- Activity
Could you transcribe the entries below exactly, without any of the pictures?

--

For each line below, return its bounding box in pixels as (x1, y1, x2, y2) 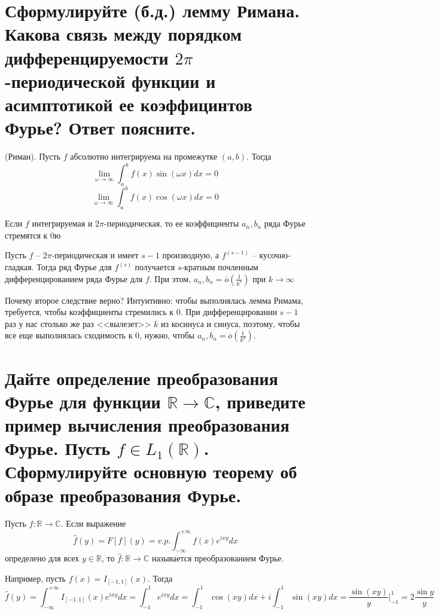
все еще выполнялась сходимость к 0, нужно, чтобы (5, 329, 195, 341)
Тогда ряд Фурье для (36, 261, 112, 273)
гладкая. (5, 261, 34, 273)
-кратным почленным (181, 261, 258, 273)
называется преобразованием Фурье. (151, 552, 284, 564)
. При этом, (149, 272, 191, 285)
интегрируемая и (32, 217, 93, 230)
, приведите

--

- Solved problem
For each line below, return its bounding box in pixels as (x1, y1, x2, y2) 
все еще выполнялась сходимость к 0, нужно, чтобы (5, 329, 195, 341)
Тогда ряд Фурье для (36, 261, 112, 273)
гладкая. (5, 261, 34, 273)
-кратным почленным (181, 261, 258, 273)
называется преобразованием Фурье. (151, 552, 284, 564)
. При этом, (149, 272, 191, 285)
интегрируемая и (32, 217, 93, 230)
, приведите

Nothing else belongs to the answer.